One solution for OAM based congestion reporting is documented in solution 1.5.5 (also called off-path solution) in section 6.1.5.5 of 3GPP TR 23.705, version 0.10.0 of May 2014 which suggests the interface Nq for this purpose. The Nq interface is defined between a network entity labeled RAN Congestion Awareness Function (RCAF) and the Mobility Management Entity (MME). The RCAF receives a congestion report including RAN congestion related data from the RAN OAM system on a per cell spatial granularity or at a lower granularity. Then, using the Nq interface, the RCAF queries the MME to supply the list of UEs per cell.

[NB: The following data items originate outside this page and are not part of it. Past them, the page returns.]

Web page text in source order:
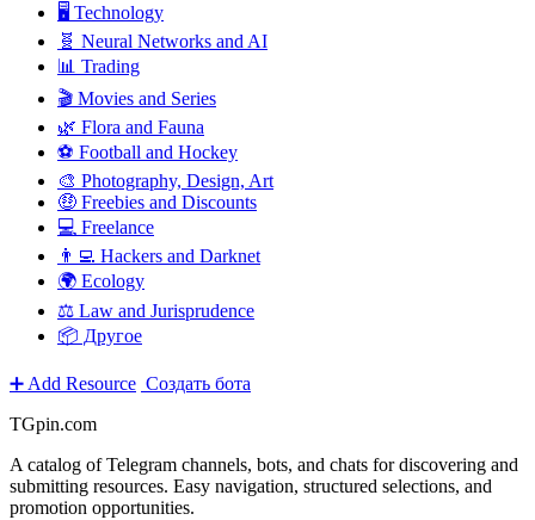
🖥️ Technology
🧬 Neural Networks and AI
📊 Trading
🎬 Movies and Series
🌿 Flora and Fauna
⚽ Football and Hockey
🎨 Photography, Design, Art
🤑 Freebies and Discounts
💻 Freelance
👨‍💻 Hackers and Darknet
🌍 Ecology
⚖️ Law and Jurisprudence
📦 Другое
➕ Add Resource Создать бота
TGpin.com
A catalog of Telegram channels, bots, and chats for discovering and
submitting resources. Easy navigation, structured selections, and
promotion opportunities.

A similar approach is suggested for the UMTS case, using Nq′ interface from the RCAF to the Serving GPRS Support Node (SGSN). However, there is a difference for UMTS since the RAN can already be aware of the identities of UEs as, e.g., the International Mobile Subscriber Identity (IMSI) can be sent to the Radio Network Controller (RNC). The RAN OAM collects these IMSIs and the RAN OAM then supplies the list of UEs identified by IMSI that are affected by congestion to the RCAF. Hence, in such a UMTS scenario, the list of UEs affected by congestion are known to the RCAF without contacting the SGSN over the Nq′ interface.

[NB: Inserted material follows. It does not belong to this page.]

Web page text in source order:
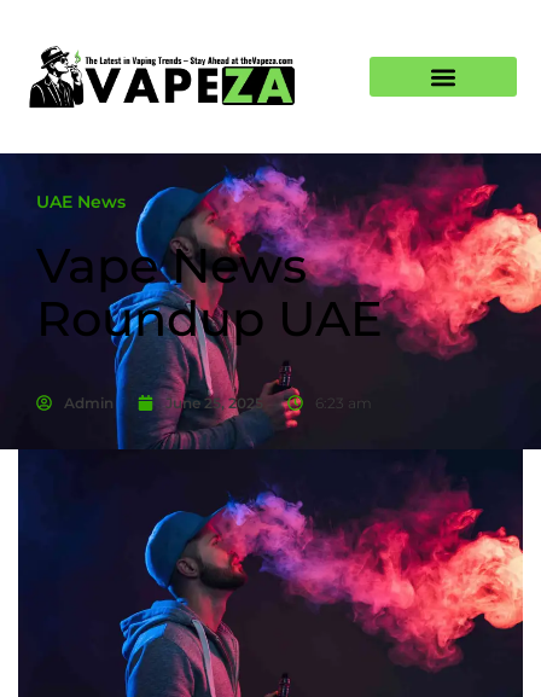
UAE News
Vape News
Roundup UAE
Admin June 25, 2025 6:23 am

Once the RCAF node has collected information about the set of UEs affected by congestion, it notifies the Policy and Charging Rules Function (PCRF) about the congestion level of the affected UEs by sending congestion information. Here, the UEs may be identified by a UE identifier such as the IMSI. The Np interface is defined between the RCAF and the PCRF for this purpose. As described in 3GPP TR 23.705, version 0.10.0 of May 2014, section 6.1.6, the PCRF can then take actions to mitigate the congestion e.g., by limiting the traffic in an enforcement node such as a Packet Data Network Gateway (PGW) or Traffic Detection Function (TDF), or notifying the Application Function (AF) to limit or delay the traffic, etc.

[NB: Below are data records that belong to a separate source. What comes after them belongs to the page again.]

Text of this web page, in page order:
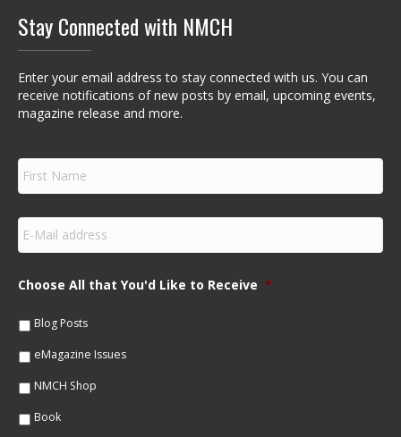
Stay Connected with NMCH
Enter your email address to stay connected with us. You can
receive notifications of new posts by email, upcoming events,
magazine release and more.
F
r
s
N
m
e
E
m
a
lChoose All that You'd Like to Receive *
Blog Posts
eMagazine Issues
NMCH Shop
Book

Current techniques typically require a comparably large number of messages including congestion information to be sent from the RCAF to the PCRF via the Np interface. This may itself cause significant traffic on the Np interface. In case a given cell becomes congested, usually a larger number of UEs connected to this cell becomes affected by congestion; in turn, a congestion status for this number of UEs typically changes together. Therefore, excessive signaling traffic on the Np interface may result, requiring expensive and complex upgrades of the PCRF and/or the RCAF to handle such situations. Excessive signaling on the Np interface can render operation of the mobile communications network unstable, especially when a significant part of the mobile communications network suffers from congestion.